Key Insights Distilled From

Autism candidate gene rbm-26(RBM26/27) regulates MALS-1 to protect against mitochondrial dysfunction and axon degeneration during neurodevelopment.

by Chowdhury,T.... at www.biorxiv.org 10-14-2023

https://www.biorxiv.org/content/10.1101/2023.10.12.562060v2

Deeper Inquiries

What other molecular pathways or factors might be involved in regulating mitochondrial function and axon development during neurodevelopment?

Mitochondrial function and axon development during neurodevelopment are complex processes that involve a network of molecular pathways and factors. One key pathway is the PINK1/Parkin pathway, which plays a crucial role in maintaining mitochondrial quality control through mitophagy. Disruption of this pathway can lead to mitochondrial dysfunction and subsequent axonal degeneration. Additionally, the mTOR pathway is involved in regulating mitochondrial biogenesis and function, impacting axon growth and maintenance. Neurotrophic factors such as BDNF and NGF also play a role in promoting mitochondrial health and axon development by supporting energy metabolism and providing trophic support to neurons. Furthermore, calcium signaling pathways, oxidative stress response pathways, and mitochondrial dynamics regulators like Drp1 and Opa1 are also implicated in maintaining mitochondrial function and axon integrity during neurodevelopment.

How do the autism-associated RBM-26 variants mechanistically lead to the observed decrease in protein expression?

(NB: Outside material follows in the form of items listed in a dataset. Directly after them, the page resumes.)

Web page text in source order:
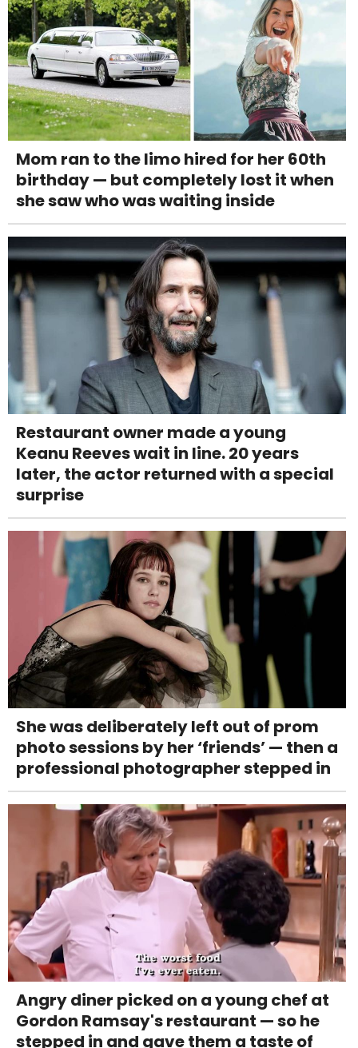
Mom ran to the limo hired for her 60th
birthday — but completely lost it when
she saw who was waiting inside
Restaurant owner made a young
Keanu Reeves wait in line. 20 years
later, the actor returned with a special
surprise
She was deliberately left out of prom
photo sessions by her ‘friends’ — then a
professional photographer stepped in
Angry diner picked on a young chef at
Gordon Ramsay's restaurant — so he
stepped in and gave them a taste of
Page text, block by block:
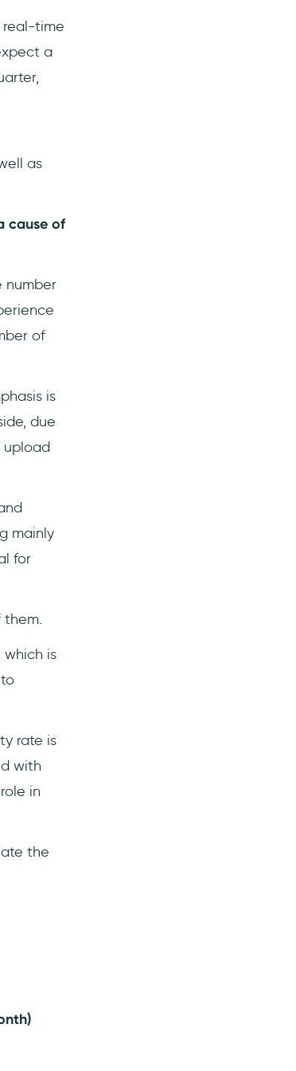
real-time
a
as
cause of
number
of
is
due
upload
mainly
for
them.
is
rate is
with
in
the
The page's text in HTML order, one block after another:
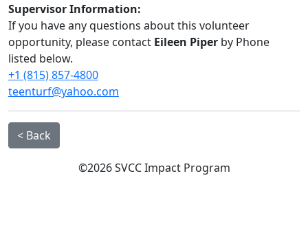
Supervisor Information:
If you have any questions about this volunteer
opportunity, please contact Eileen Piper by Phone
listed below.
+1 (815) 857-4800
teenturf@yahoo.com
< Back
©2026 SVCC Impact Program
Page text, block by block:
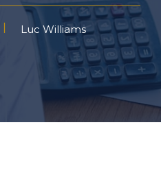
Luc Williams
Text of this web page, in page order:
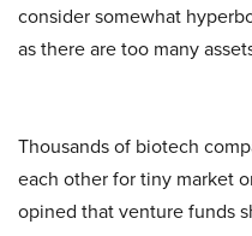
consider somewhat
as there are too many
Thousands of biotech
each other for tiny market
opined that venture funds
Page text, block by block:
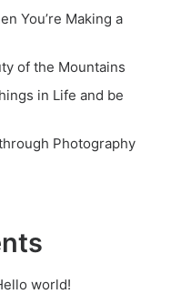
You’re Making a
of the Mountains
in Life and be
Photography
world!
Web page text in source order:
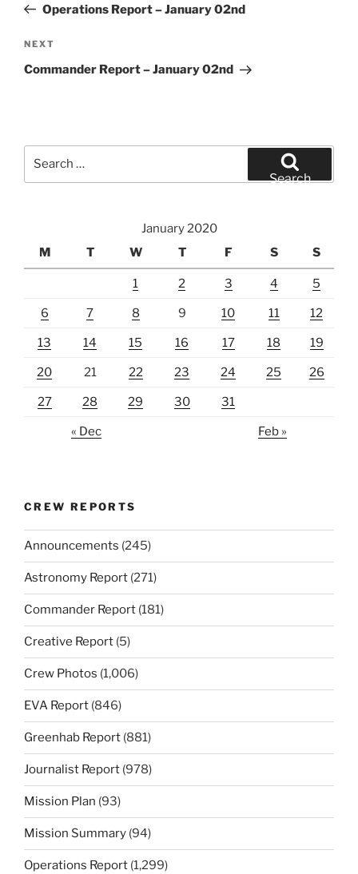
PostOperations Report – January 02nd
Next
Post
NEXT
Commander Report – January 02nd
Search
January 2020
M
T W T F S S
1 2 3 4 5
6 7 8 9 10 11 12
13 14 15 16 17 18 19
20 21 22 23 24 25 26
27 28 29 30 31
« Dec Feb »
CREW REPORTS
Announcements (245)
Astronomy Report (271)
Commander Report (181)
Creative Report (5)
Crew Photos (1,006)
EVA Report (846)
Greenhab Report (881)
Journalist Report (978)
Mission Plan (93)
Mission Summary (94)
Operations Report (1,299)
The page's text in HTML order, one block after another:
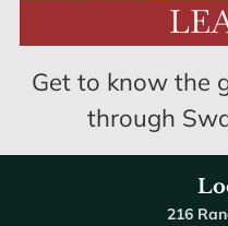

Autism-associated RBM-26 variants can mechanistically lead to the observed decrease in protein expression through various mechanisms. One possible mechanism is that these variants may disrupt the RNA-binding ability of RBM-26, affecting its interaction with target mRNAs such as MALS-1. This disruption could lead to aberrant mRNA stability or translation, resulting in reduced RBM-26 protein levels. Additionally, these variants may impact the protein's stability or post-translational modifications, leading to accelerated degradation or impaired function. Furthermore, the variants could affect the splicing or processing of RBM-26 mRNA, resulting in the production of non-functional or unstable protein isoforms. Overall, these mechanisms collectively contribute to the decreased protein expression of RBM-26, ultimately impacting its regulatory role in protecting against mitochondrial dysfunction and axon development.

Could the RBM-26/MALS-1 regulatory axis be a potential therapeutic target for neurodevelopmental disorders, and what strategies could be explored to modulate this pathway?

The RBM-26/MALS-1 regulatory axis presents a promising therapeutic target for neurodevelopmental disorders due to its critical role in protecting against mitochondrial dysfunction and axon degeneration. Modulating this pathway could offer a novel approach to mitigating neurodevelopmental deficits associated with conditions like autism, intellectual disability, and ADHD. Strategies to target this axis could involve small molecule inhibitors or activators that regulate the interaction between RBM-26 and MALS-1, thereby modulating MALS-1 expression levels and mitochondrial function. Additionally, gene therapy approaches could be explored to restore proper RBM-26 function in individuals with autism-associated variants, potentially rescuing axonal defects and mitochondrial dysfunction. Furthermore, understanding the downstream effectors of the RBM-26/MALS-1 axis could reveal additional targets for therapeutic intervention, offering a comprehensive strategy to address neurodevelopmental disorders at the molecular level.